*What the task requires:* Scan the records beneath this line for the line holding "of participants (usually" and the line holding "Riri acting out", then transcribe exactly those two and all lines between.

[Records to use]

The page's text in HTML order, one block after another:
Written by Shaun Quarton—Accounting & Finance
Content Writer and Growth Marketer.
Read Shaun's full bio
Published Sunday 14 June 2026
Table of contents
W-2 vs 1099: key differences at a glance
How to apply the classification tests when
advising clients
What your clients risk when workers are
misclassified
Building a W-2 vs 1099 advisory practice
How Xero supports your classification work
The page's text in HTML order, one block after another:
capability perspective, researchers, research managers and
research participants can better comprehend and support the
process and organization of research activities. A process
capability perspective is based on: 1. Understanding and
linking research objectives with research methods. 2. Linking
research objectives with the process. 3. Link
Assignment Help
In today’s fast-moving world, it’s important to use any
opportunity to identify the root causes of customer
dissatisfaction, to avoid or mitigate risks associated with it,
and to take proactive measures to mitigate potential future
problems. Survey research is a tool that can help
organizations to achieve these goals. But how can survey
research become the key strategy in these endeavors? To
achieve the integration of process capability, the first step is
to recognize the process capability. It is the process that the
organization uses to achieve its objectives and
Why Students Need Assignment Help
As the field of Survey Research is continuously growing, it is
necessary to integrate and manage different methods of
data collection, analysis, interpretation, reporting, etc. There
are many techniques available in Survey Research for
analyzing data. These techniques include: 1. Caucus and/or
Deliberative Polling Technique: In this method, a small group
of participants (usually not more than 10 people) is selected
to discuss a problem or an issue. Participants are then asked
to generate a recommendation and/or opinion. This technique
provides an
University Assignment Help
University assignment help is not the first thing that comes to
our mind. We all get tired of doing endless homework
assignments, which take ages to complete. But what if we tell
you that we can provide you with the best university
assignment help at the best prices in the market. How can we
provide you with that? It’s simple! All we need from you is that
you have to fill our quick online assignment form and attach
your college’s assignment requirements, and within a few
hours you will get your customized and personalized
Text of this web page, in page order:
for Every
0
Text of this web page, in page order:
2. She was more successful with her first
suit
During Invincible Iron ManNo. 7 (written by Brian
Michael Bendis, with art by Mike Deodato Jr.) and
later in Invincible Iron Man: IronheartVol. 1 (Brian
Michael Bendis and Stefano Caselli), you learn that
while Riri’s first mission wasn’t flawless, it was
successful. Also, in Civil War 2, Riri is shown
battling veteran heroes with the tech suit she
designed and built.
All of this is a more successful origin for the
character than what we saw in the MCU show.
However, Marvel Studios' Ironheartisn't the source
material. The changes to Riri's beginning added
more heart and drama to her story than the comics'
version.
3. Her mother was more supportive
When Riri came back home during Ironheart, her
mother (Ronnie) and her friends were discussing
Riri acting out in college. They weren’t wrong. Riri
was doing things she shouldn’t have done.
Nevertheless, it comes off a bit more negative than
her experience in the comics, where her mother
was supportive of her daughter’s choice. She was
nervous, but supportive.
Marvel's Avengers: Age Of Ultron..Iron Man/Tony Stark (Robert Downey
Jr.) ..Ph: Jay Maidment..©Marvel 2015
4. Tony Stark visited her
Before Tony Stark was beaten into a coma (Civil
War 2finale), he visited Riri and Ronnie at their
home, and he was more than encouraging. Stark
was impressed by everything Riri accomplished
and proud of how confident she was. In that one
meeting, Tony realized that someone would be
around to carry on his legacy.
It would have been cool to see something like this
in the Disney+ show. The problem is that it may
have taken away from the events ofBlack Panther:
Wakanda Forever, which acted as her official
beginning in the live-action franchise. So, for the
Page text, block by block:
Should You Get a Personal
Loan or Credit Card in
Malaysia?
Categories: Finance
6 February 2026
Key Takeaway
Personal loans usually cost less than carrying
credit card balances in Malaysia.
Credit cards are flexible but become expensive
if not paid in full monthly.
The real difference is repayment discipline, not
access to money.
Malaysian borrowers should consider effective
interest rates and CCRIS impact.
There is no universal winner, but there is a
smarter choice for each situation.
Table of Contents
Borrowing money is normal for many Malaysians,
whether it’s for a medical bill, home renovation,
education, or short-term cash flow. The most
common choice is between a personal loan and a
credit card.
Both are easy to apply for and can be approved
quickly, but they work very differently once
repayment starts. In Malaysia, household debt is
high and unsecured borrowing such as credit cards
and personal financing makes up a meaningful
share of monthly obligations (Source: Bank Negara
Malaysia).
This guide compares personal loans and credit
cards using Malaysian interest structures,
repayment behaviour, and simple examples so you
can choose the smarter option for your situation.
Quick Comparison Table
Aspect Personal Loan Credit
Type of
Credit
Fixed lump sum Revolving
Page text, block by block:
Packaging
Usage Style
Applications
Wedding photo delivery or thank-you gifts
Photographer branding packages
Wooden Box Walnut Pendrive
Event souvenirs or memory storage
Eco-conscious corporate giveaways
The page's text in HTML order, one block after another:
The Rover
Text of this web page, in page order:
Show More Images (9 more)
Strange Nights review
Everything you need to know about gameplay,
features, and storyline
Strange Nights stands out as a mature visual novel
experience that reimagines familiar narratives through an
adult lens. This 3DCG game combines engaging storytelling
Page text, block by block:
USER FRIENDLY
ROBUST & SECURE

[/Records to use]

*Answer to this problem:*
of participants (usually not more than 10 people) is selected
to discuss a problem or an issue. Participants are then asked
to generate a recommendation and/or opinion. This technique
provides an
University Assignment Help
University assignment help is not the first thing that comes to
our mind. We all get tired of doing endless homework
assignments, which take ages to complete. But what if we tell
you that we can provide you with the best university
assignment help at the best prices in the market. How can we
provide you with that? It’s simple! All we need from you is that
you have to fill our quick online assignment form and attach
your college’s assignment requirements, and within a few
hours you will get your customized and personalized
Text of this web page, in page order:
for Every
0
Text of this web page, in page order:
2. She was more successful with her first
suit
During Invincible Iron ManNo. 7 (written by Brian
Michael Bendis, with art by Mike Deodato Jr.) and
later in Invincible Iron Man: IronheartVol. 1 (Brian
Michael Bendis and Stefano Caselli), you learn that
while Riri’s first mission wasn’t flawless, it was
successful. Also, in Civil War 2, Riri is shown
battling veteran heroes with the tech suit she
designed and built.
All of this is a more successful origin for the
character than what we saw in the MCU show.
However, Marvel Studios' Ironheartisn't the source
material. The changes to Riri's beginning added
more heart and drama to her story than the comics'
version.
3. Her mother was more supportive
When Riri came back home during Ironheart, her
mother (Ronnie) and her friends were discussing
Riri acting out in college. They weren’t wrong. Riri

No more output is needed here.